- [About this exercise]: In the entries, find all lines that hold the word "being" and copy them.

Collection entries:

--------------------------------

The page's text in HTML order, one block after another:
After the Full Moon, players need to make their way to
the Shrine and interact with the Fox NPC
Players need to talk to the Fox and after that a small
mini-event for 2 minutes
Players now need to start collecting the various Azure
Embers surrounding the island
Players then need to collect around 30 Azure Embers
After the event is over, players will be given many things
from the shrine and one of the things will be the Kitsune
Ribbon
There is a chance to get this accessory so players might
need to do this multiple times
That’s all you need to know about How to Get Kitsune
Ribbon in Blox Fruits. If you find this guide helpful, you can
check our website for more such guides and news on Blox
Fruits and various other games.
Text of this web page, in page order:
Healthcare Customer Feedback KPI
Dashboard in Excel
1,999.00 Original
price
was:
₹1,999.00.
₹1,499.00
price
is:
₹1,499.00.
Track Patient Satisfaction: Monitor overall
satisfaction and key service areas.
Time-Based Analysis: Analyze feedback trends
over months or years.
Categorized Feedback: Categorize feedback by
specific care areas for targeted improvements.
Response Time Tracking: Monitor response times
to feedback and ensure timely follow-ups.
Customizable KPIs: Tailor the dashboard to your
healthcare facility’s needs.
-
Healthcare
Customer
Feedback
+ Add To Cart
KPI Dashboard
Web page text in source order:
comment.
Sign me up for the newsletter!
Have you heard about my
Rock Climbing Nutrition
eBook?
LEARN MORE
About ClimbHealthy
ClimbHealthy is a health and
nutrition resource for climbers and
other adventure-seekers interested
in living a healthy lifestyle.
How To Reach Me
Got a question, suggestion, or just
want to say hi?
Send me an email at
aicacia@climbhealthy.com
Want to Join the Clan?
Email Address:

--------------------------------

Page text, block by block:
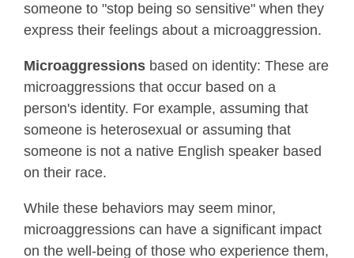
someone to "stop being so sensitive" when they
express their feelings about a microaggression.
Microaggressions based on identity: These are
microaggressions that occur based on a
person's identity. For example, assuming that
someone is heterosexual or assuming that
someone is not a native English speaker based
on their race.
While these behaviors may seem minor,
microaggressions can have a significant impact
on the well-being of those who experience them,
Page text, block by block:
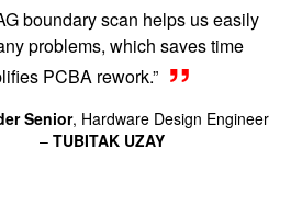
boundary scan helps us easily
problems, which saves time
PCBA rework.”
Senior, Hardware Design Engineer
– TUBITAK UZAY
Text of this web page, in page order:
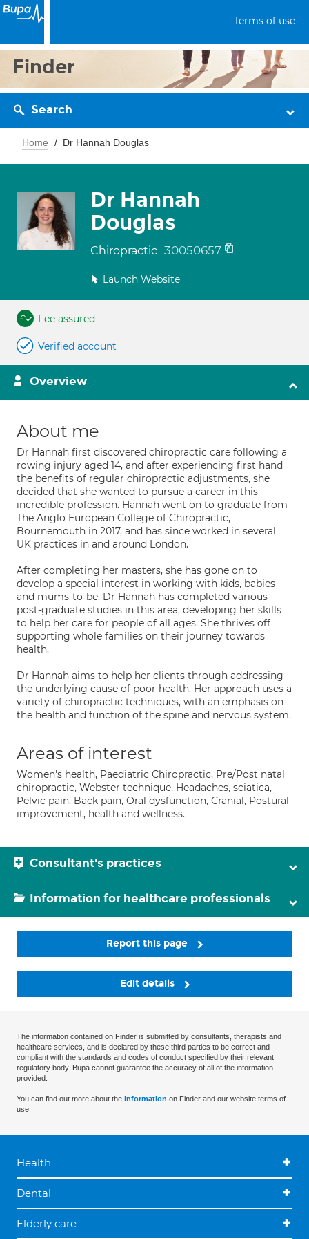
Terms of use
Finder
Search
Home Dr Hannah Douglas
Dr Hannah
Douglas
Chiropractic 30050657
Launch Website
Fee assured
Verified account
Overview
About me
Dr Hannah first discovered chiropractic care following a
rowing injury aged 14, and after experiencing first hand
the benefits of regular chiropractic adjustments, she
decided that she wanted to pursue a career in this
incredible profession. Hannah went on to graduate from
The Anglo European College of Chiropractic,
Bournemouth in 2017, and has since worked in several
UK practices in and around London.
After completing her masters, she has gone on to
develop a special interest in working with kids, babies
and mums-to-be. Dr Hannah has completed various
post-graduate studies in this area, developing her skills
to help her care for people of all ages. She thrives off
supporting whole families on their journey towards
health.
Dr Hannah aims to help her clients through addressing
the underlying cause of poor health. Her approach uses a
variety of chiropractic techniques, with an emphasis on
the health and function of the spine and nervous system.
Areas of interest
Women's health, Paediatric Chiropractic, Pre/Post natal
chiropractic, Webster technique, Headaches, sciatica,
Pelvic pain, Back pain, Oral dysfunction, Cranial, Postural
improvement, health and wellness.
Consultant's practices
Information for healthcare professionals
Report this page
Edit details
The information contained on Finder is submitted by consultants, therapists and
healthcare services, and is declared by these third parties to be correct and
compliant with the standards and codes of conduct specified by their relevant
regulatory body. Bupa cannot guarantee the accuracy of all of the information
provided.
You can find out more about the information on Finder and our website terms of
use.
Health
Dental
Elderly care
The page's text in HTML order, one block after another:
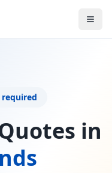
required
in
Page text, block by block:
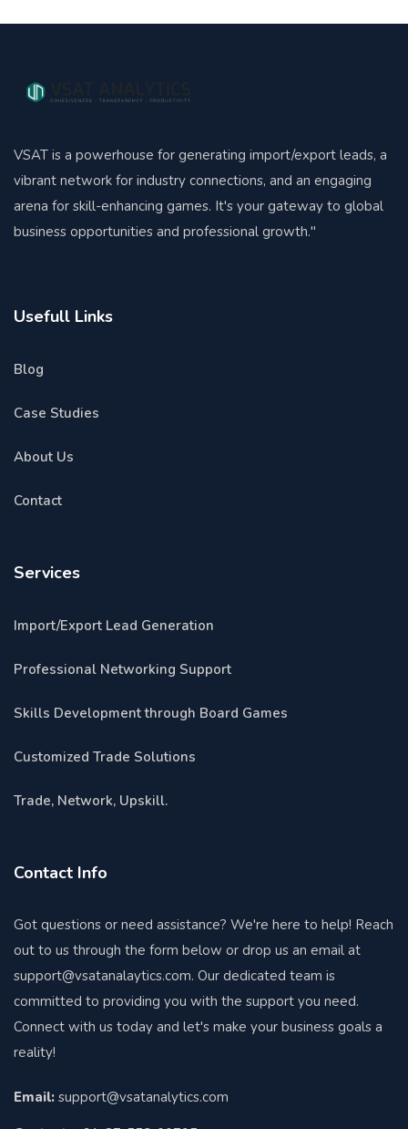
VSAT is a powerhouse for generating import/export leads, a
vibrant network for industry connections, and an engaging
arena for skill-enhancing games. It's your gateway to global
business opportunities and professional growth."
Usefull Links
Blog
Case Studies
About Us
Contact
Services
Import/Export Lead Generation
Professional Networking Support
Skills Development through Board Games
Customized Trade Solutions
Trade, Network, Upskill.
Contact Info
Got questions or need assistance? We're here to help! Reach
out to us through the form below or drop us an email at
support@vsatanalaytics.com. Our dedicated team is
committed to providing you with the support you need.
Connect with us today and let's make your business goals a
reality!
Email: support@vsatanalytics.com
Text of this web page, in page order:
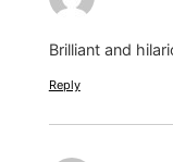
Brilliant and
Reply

--------------------------------

- [Result]:
someone to "stop being so sensitive" when they
on the well-being of those who experience them,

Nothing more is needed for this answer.